Business segment acquisition integration charges in 2017 related
to the integration of Ephesus Lighting, Inc. (Ephesus), which was
acquired in 2015. The charges associated with Ephesus were included
in Selling and administrative expense. Business segment acquisition
integration charges in 2016 related to the integration of Ephesus
and Oxalis Group Ltd. (Oxalis), which was acquired in 2015. The
charges associated with Ephesus were included in Cost of products
sold and Selling and administrative expense, while the charges
associated with Oxalis were included in Cost of products sold.

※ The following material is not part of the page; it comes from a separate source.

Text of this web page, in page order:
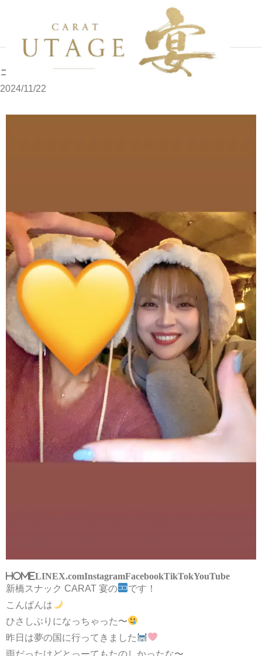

Note 5. UNITED STATES TAX CUTS AND JOBS ACT
The effective income tax rate for the fourth quarter of 2017 was
expense of 0.2% compared to expense of 9.1% for the fourth quarter
of 2016. The tax rate for the fourth quarter of 2017 includes an
estimated tax benefit of $62 related to the Tax Cuts and Jobs Act
(“TCJA”), which was signed into law on December 22, 2017. The $62
tax benefit related to the TCJA is comprised of a $79 tax benefit
for adjusting deferred tax assets and liabilities, offset by a $17
tax expense for the taxation of unremitted earnings of non-U.S.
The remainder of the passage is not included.